In Colombia, President Gustavo Petro left the Industry and Commerce Superintendency (SIC, after its Spanish acronym) without a leader for months. He then appointed a new leader, only to remove that person after a few months in order to appoint a close ally who lacks experience in competition law

In Argentina, an independent competition agency (Autoridad Nacional de la Competencia or ANC) has yet to be formed, seven years after Act No. 27.442 of 2018 mandated its creation. In the meantime, antitrust laws are enforced by the Comisión Nacional de Defensa de la Competencia (CNDC), a body dependent on the secretary of commerce and, as such, subject to political pressure.

Note, for instance, this press release from President Javier Milei’s office concerning Telecom’s acquisition of Telefónica’s assets in Argentina. Among other things, Milei declares that “the national government will take all measures to guarantee users’ right to choose, free competition, and accessibility to telecommunications services.” In other words, there is undeniable pressure for the CNDC to “do something” about the merger.

In Peru, the Instituto Nacional de Defensa de la Competencia y de la Protección de la Propiedad Intelectual (INDECOPI) has faced an institutional crisis for months, as it could not appoint a full complement of commissioners to its decisionmaking bodies, therefore blocking or delaying decisions in key competition cases. On top of that, INDECOPI has faced budgetary restrictions that have prevented both the Commission and the National Directorate of Investigation and Promotion of Free Competition (the “Directorate,” which acts as prosecutor in anticompetitive-behavior cases and also provides general support to the Commission) from being proactive in prosecuting anticompetitive conduct.

Conclusion

The overwhelming priority for Latin American competition authorities in the current environment should be to marshall all their political capital to counteract these attacks on their institutional structure and/or proper functioning. Initiating superfluous cases against “Big Tech” platforms just to emulate enforcers in Europe or the United States, or promoting legislation to expand their powers with new regulations specifically crafted for digital markets, would amount to rearranging the deck chairs, rather than dodging the political iceberg in front of them. 

A reasonable counterpoint is that Latin American competition authorities are targeting digital markets and AI because it would give them political capital to spend elsewhere.
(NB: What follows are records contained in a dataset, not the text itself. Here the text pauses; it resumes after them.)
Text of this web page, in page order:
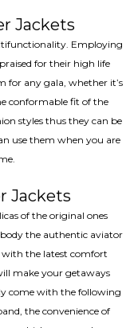
Jackets
Employing
for their high life
for any gala, whether it’s
conformable fit of the
styles thus they can be
use them when you are
Jackets
of the original ones
the authentic aviator
with the latest comfort
make your getaways
come with the following
the convenience of
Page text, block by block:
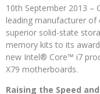
10th September 2013 –
leading manufacturer
superior solid-state
memory kits to its
new Intel® Core™ i7
X79 motherboards.
Raising the Speed
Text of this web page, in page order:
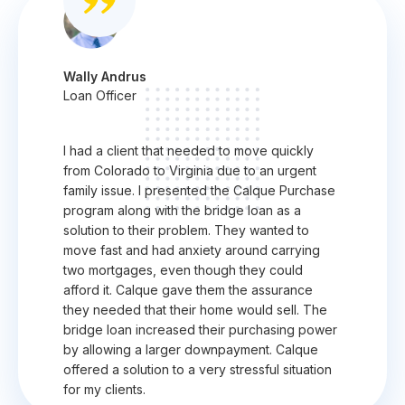
Wally Andrus
Loan Officer
I had a client that needed to move quickly
from Colorado to Virginia due to an urgent
family issue. I presented the Calque Purchase
program along with the bridge loan as a
solution to their problem. They wanted to
move fast and had anxiety around carrying
two mortgages, even though they could
afford it. Calque gave them the assurance
they needed that their home would sell. The
bridge loan increased their purchasing power
by allowing a larger downpayment. Calque
offered a solution to a very stressful situation
for my clients.
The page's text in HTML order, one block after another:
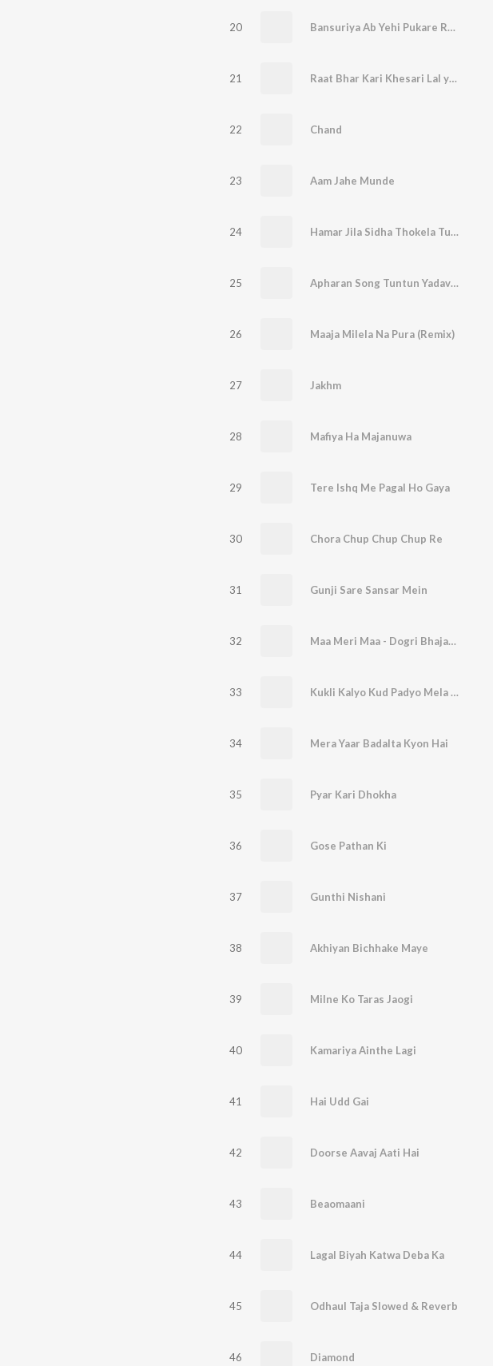
20 Bansuriya Ab Yehi Pukare Remix
21 Raat Bhar Kari Khesari Lal yadav
22 Chand
23 Aam Jahe Munde
24 Hamar Jila Sidha Thokela TunTun Yadav
25 Apharan Song Tuntun Yadav Priyanka Muskan
26 Maaja Milela Na Pura (Remix)
27 Jakhm
28 Mafiya Ha Majanuwa
29 Tere Ishq Me Pagal Ho Gaya
30 Chora Chup Chup Chup Re
31 Gunji Sare Sansar Mein
32 Maa Meri Maa - Dogri Bhajan (Chandi Mata Bhajan)
33 Kukli Kalyo Kud Padyo Mela Me
34 Mera Yaar Badalta Kyon Hai
35 Pyar Kari Dhokha
36 Gose Pathan Ki
37 Gunthi Nishani
38 Akhiyan Bichhake Maye
39 Milne Ko Taras Jaogi
40 Kamariya Ainthe Lagi
41 Hai Udd Gai
42 Doorse Aavaj Aati Hai
43 Beaomaani
44 Lagal Biyah Katwa Deba Ka
45 Odhaul Taja Slowed & Reverb
46 Diamond
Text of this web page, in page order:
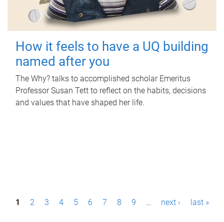
How it feels to have a UQ building
named after you
The Why? talks to accomplished scholar Emeritus
Professor Susan Tett to reflect on the habits, decisions
and values that have shaped her life.
P1 2 3 4 5 6 7 8 9 … next › last »
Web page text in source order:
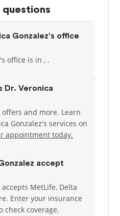
questions
Gonzalez's office
office is in , .
Dr. Veronica
offers and more. Learn
Gonzalez's services on
appointment today.
accept
MetLife, Delta
Enter your insurance
check coverage.
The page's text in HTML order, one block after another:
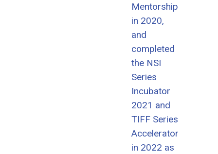
Mentorship
in 2020,
and
completed
the NSI
Series
Incubator
2021 and
TIFF Series
Accelerator
in 2022 as
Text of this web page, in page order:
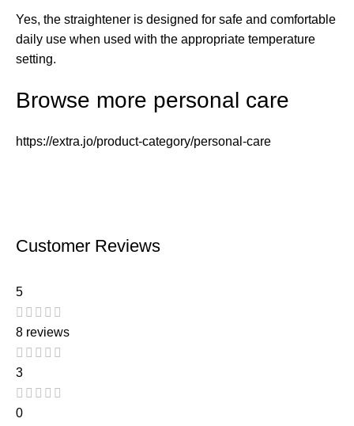
Yes, the straightener is designed for safe and comfortable
daily use when used with the appropriate temperature
setting.
Browse more personal care
https://extra.jo/product-category/personal-care
Customer Reviews
5
8 reviews
3
0
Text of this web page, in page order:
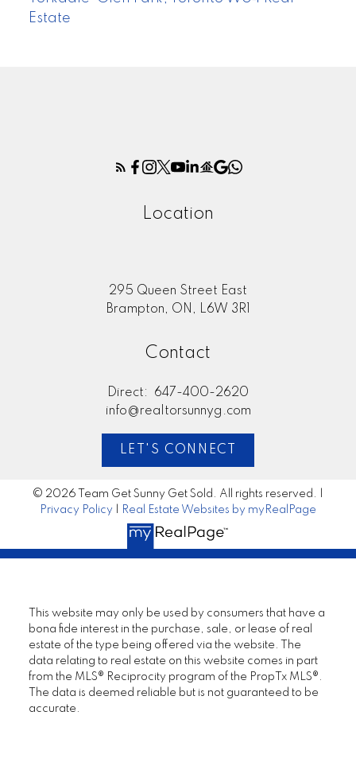
Estate
Location
295 Queen Street East
Brampton, ON, L6W 3R1
Contact
Direct:
647-400-2620
info@realtorsunnyg.com
LET'S CONNECT
© 2026 Team Get Sunny Get Sold. All rights reserved. |
Privacy Policy
Real Estate Websites by myRealPage
This website may only be used by consumers that have a
bona fide interest in the purchase, sale, or lease of real
estate of the type being offered via the website. The
data relating to real estate on this website comes in part
from the MLS® Reciprocity program of the PropTx MLS®.
The data is deemed reliable but is not guaranteed to be
accurate.
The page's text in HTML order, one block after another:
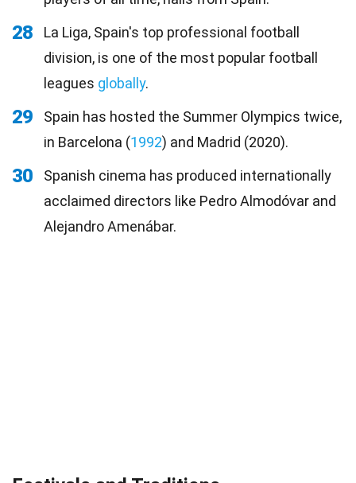
28
La Liga, Spain's top professional football
division, is one of the most popular football
leagues globally.
29
Spain has hosted the Summer Olympics twice,
in Barcelona (1992) and Madrid (2020).
30
Spanish cinema has produced internationally
acclaimed directors like Pedro Almodóvar and
Alejandro Amenábar.
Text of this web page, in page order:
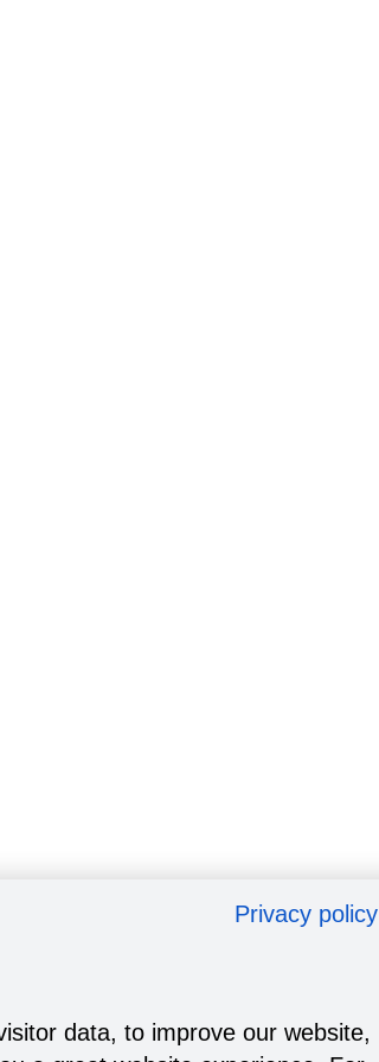
Privacy policy
data, to improve our website,
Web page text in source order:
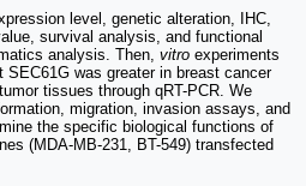
level, genetic alteration, IHC,
survival analysis, and functional
analysis. Then, vitro experiments
was greater in breast cancer
tissues through qRT-PCR. We
migration, invasion assays, and
the specific biological functions of
(MDA-MB-231, BT-549) transfected
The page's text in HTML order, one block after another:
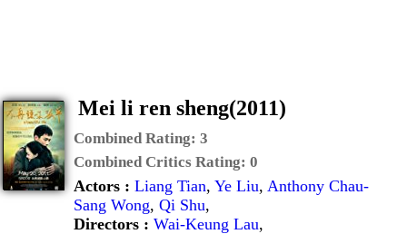
Mei li ren sheng(2011)
Combined Rating: 3
Combined Critics Rating: 0
Actors : Liang Tian, Ye Liu, Anthony Chau-
Sang Wong, Qi Shu,
Directors : Wai-Keung Lau,
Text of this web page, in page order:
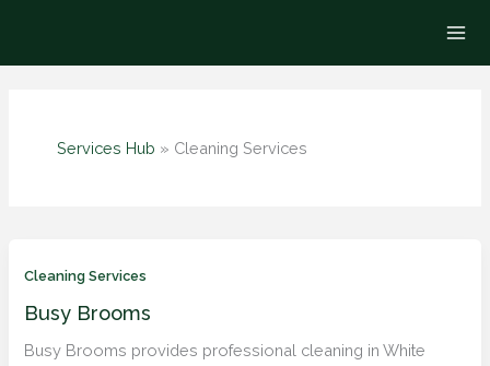
content
Services Hub » Cleaning Services
Cleaning Services
Busy Brooms
Busy Brooms provides professional cleaning in White
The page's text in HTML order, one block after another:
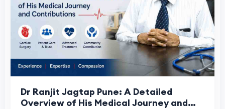
Dr Ranjit Jagtap Pune: A Detailed
Overview of His Medical Journey and
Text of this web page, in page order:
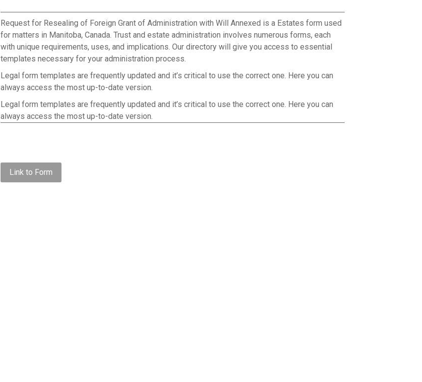
Request for Resealing of Foreign Grant of Administration with Will Annexed is a Estates form used
for matters in Manitoba, Canada. Trust and estate administration involves numerous forms, each
with unique requirements, uses, and implications. Our directory will give you access to essential
templates necessary for your administration process.
Legal form templates are frequently updated and it’s critical to use the correct one. Here you can
always access the most up-to-date version.
Legal form templates are frequently updated and it’s critical to use the correct one. Here you can
always access the most up-to-date version.
Link to Form
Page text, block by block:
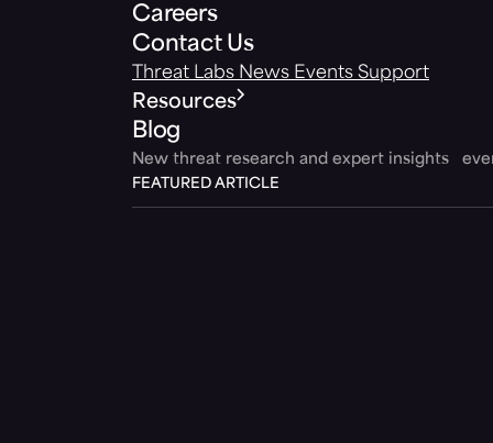
Careers
Contact Us
Threat Labs News Events Support
Resources
Blog
New threat research and expert insights
FEATURED ARTICLE
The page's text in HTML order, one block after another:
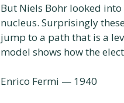
But Niels Bohr looked
nucleus. Surprisingly
jump to a path that is a
model shows how the
Enrico Fermi — 1940
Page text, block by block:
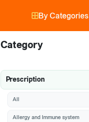
By Categories
Category
Prescription
All
Allergy and Immune system
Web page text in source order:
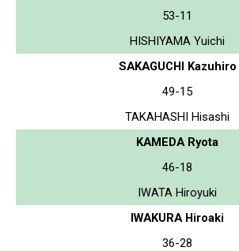
53-11
HISHIYAMA Yuichi
SAKAGUCHI Kazuhiro
49-15
TAKAHASHI Hisashi
KAMEDA Ryota
46-18
IWATA Hiroyuki
IWAKURA Hiroaki
36-28
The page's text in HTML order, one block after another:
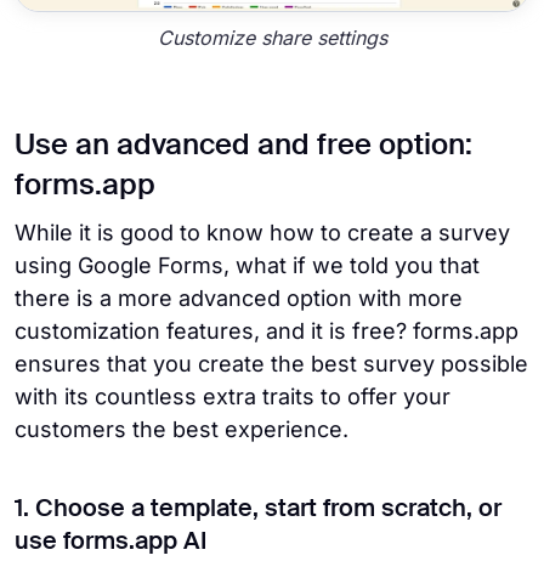
Customize share settings
Use an advanced and free option:
forms.app
While it is good to know how to create a survey
using Google Forms, what if we told you that
there is a more advanced option with more
customization features, and it is free? forms.app
ensures that you create the best survey possible
with its countless extra traits to offer your
customers the best experience.
1. Choose a template, start from scratch, or
use forms.app AI
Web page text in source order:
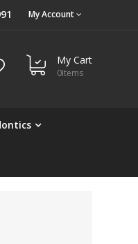
My Account
My Cart
0Items
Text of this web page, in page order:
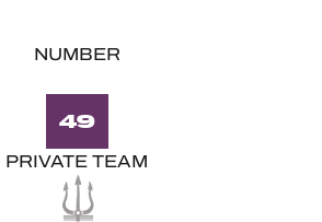
NUMBER
49
PRIVATE TEAM
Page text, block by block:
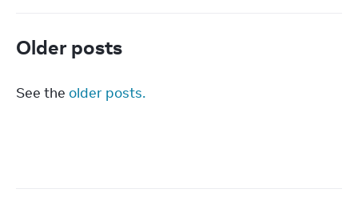
Older posts
See the older posts.
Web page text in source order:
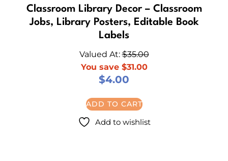
Classroom Library Decor – Classroom
Jobs, Library Posters, Editable Book
Labels
Valued At:$35.00
You save $31.00
$4.00
ADD TO CART
Add to wishlist
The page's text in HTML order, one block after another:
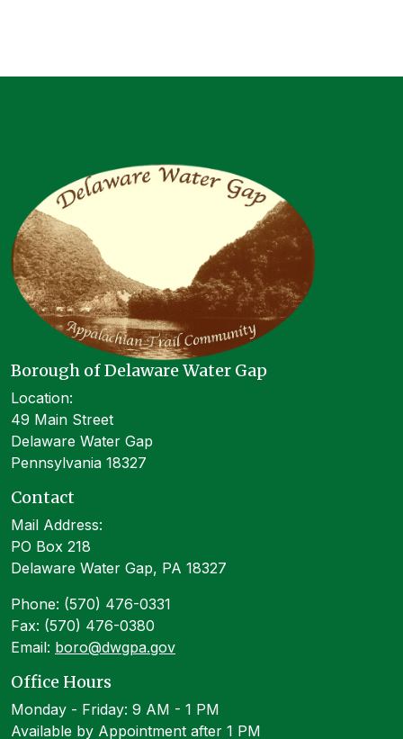
Borough of Delaware Water Gap
Location:
49 Main Street
Delaware Water Gap
Pennsylvania 18327
Contact
Mail Address:
PO Box 218
Delaware Water Gap, PA 18327
Phone: (570) 476-0331
Fax: (570) 476-0380
Email: boro@dwgpa.gov
Office Hours
Monday - Friday: 9 AM - 1 PM
Available by Appointment after 1 PM
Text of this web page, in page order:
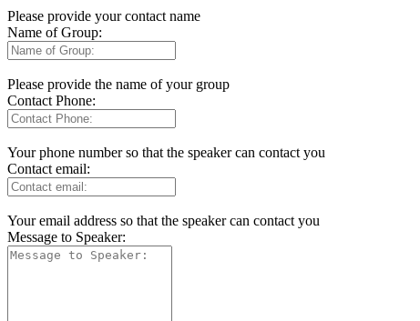
Please provide your contact name
Name of Group:
Please provide the name of your group
Contact Phone:
Your phone number so that the speaker can contact you
Contact email:
Your email address so that the speaker can contact you
Message to Speaker:
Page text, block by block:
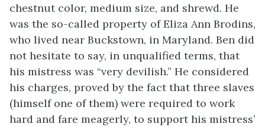
chestnut color, medium size, and shrewd. He
was the so-called property of Eliza Ann Brodins,
who lived near Buckstown, in Maryland. Ben did
not hesitate to say, in unqualified terms, that
his mistress was “very devilish.” He considered
his charges, proved by the fact that three slaves
(himself one of them) were required to work
hard and fare meagerly, to support his mistress’
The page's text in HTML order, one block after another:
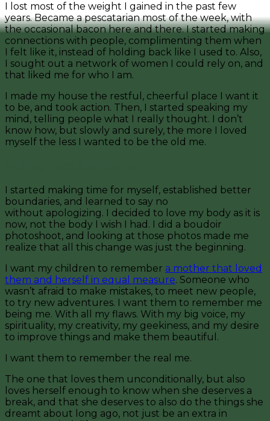
I lost most of the weight I gained in the past few
years. Became a pescatarian most of the week, with
the occasional bacon here and there. I started making
connections with people, complimenting them when
I felt like it, instead of holding back like I used to. Also,
I sought out a network of women I could rely on, and
that liked me for who I am.
I made my house the restful, cheerful place I want it
to be, and took action. Then, I started speaking my
mind, telling people what I really thought. I don’t
know how, but slowly and surely, the more I loved
myself the less I wanted to be the old me.
I started making time for myself, established better
boundaries, and learned to say no
without apologizing. I decided to love my body as it is
now, not the body I wish I had. I did a boudoir
photoshoot, and looking at those photos made me
realize that all this change was just the beginning.
I want my children to remember a mother that loved
them and herself in equal measure. Someone who
wasn’t afraid to make mistakes, to meet new people,
to try new adventures. I want them to remember me
being me. With all my flaws. With my big voice, my
spirituality, my creativity, my geekiness, and my desire
to improve things and make them beautiful.
I want them to remember the real me.
The one that loves them unconditionally, but also
loves herself enough to know when she deserves a
break, and that she deserves to also do the things she
dreamt about long ago, not just be an extra in
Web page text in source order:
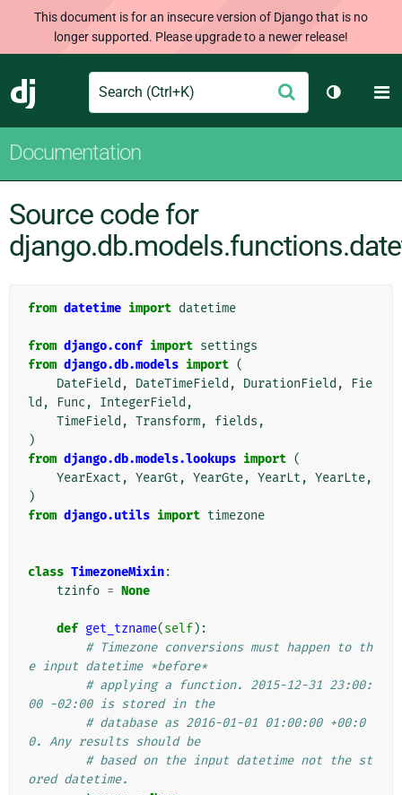
This document is for an insecure version of Django that is no
longer supported. Please upgrade to a newer release!
Django
Search Submit
Toggle
Documentation
Source code for
from datetime import datetime
from django.conf import settings
from django.db.models import (
DateField , DateTimeField , DurationField ,
Fie
ld , Func , IntegerField ,
TimeField , Transform, fields ,
)
from django.db.models.lookups import (
YearExact , YearGt , YearGte, YearLt , YearLte,
)
from django.utils import timezone
class TimezoneMixin:
tzinfo = None
def get_tzname(self):
# Timezone conversions must happen to th
e input datetime *before*
# applying a function. 2015-12-31 23:00:
00 -02:00 is stored in the
# database as 2016-01-01 01:00:00 +00:0
0. Any results should be
# based on the input datetime not the st
ored datetime.
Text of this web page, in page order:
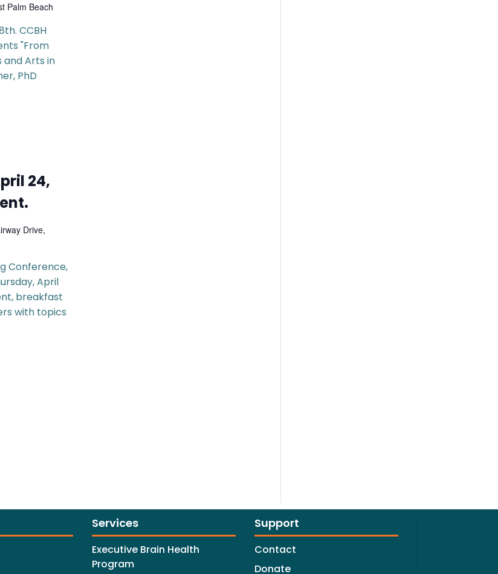
Palm Beach
CCBH
"From
and Arts in
PhD
24,
Drive,
Conference,
April
breakfast
with topics
Services
Executive Brain Health
Program
Support
Contact
Donate
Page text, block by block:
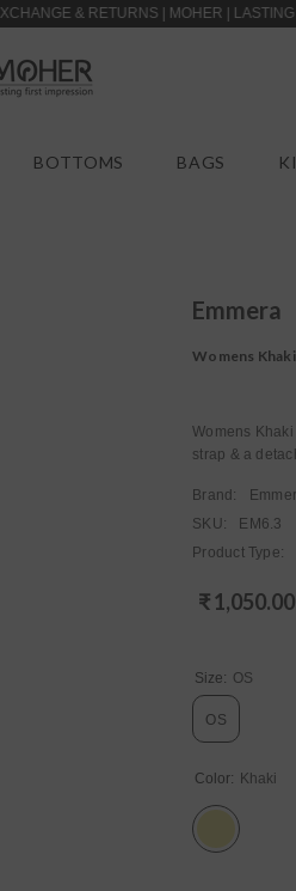
RETURNS | MOHER | LASTING FIRST
BOTTOMS BAGS
Emmera
Womens
strap & a
Brand:
SKU:
EM6.3
Product Type:
Regular
₹ 1,050.00
Size: OS
OS
Color: Khaki
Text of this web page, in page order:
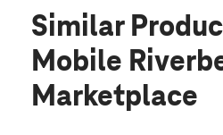
Similar
Mobile
Marketplace
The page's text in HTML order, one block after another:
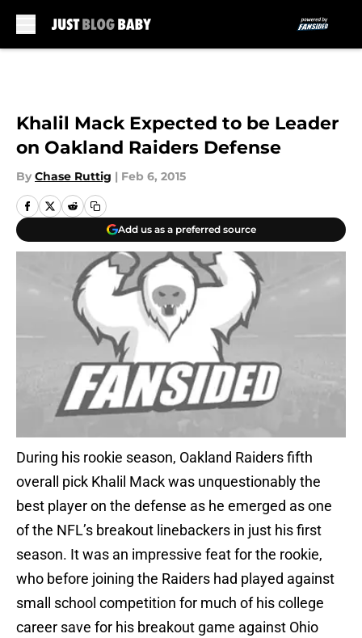
Khalil Mack Expected to be Leader
on Oakland Raiders Defense
By Chase Ruttig | Feb 6, 2015
Add us as a preferred source
During his rookie season, Oakland Raiders fifth
overall pick Khalil Mack was unquestionably the
best player on the defense as he emerged as one
of the NFL’s breakout linebackers in just his first
season. It was an impressive feat for the rookie,
who before joining the Raiders had played against
small school competition for much of his college
career save for his breakout game against Ohio
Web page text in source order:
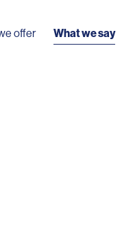
offer What we say
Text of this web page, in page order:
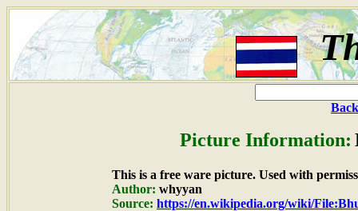
Picture Information:
This is a free ware picture. Used with
Author: whyyan
Source: https://en.wikipedia.org/wiki/
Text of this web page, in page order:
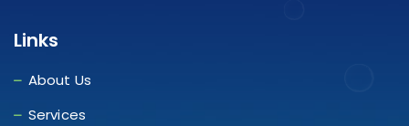
Links
About Us
Services
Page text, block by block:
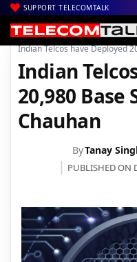
SUPPORT TELECOMTALK
Home| News| Technology
Indian Telcos have Deployed
Indian
20,980 Base
Chauhan
ByTanay
PUBLISHED ON
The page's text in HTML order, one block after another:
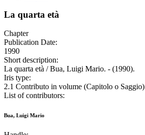
La quarta età
Chapter
Publication Date:
1990
Short description:
La quarta età / Bua, Luigi Mario. - (1990).
Iris type:
2.1 Contributo in volume (Capitolo o Saggio)
List of contributors:
Bua, Luigi Mario
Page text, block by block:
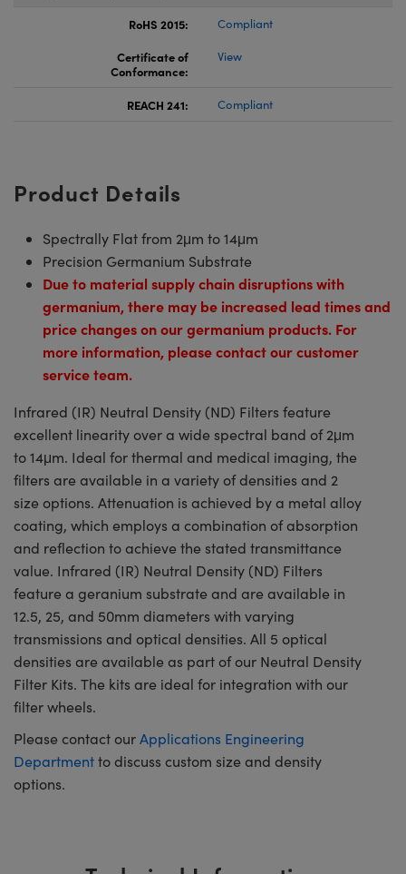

But Latin America is not Europe, and it certainly is not the United States. The political context that has created antipathy toward large internet platforms in developed countries is not the same in Latin America, where citizens face much more pressing issues (unemployment, weak institutions, and poverty, among others). 

Given this, competition authorities hampered by limited resources should prioritize prosecuting conduct that causes the greatest harms to consumers (such as cartels) and focusing on competition concerns in markets that could otherwise be growth multipliers, like transportation and logistics. As the World Bank has emphasized:

While there are many ways to promote competition, tackling cartels can yield immediate and tangible benefits, especially for poor households, with little risks of unintended consequences for the business environment. Worldwide, much of the recent policy dialogue on competition issues has focused on information technology, especially social networks and online commerce platforms, as well as the broader rise of global corporate market power. Policies designed to address the potential anticompetitive impacts of these developments are complex and risk undermining the business environment by weakening incentives for firms to innovate and grow. By contrast, cartels can be identified and eliminated, or prevented from forming, through relatively simple, well-established policies and enforcement mechanisms. (emphasis added).

Sound enforcement of existing antitrust law in markets that really need it, and communicating with the general public about these actions and their positive impact, is the right way for competition agencies to enhance their credibility and legitimacy. In turn, authorities with better credibility and legitimacy will be in a much better position to navigate the political icebergs that lie ahead.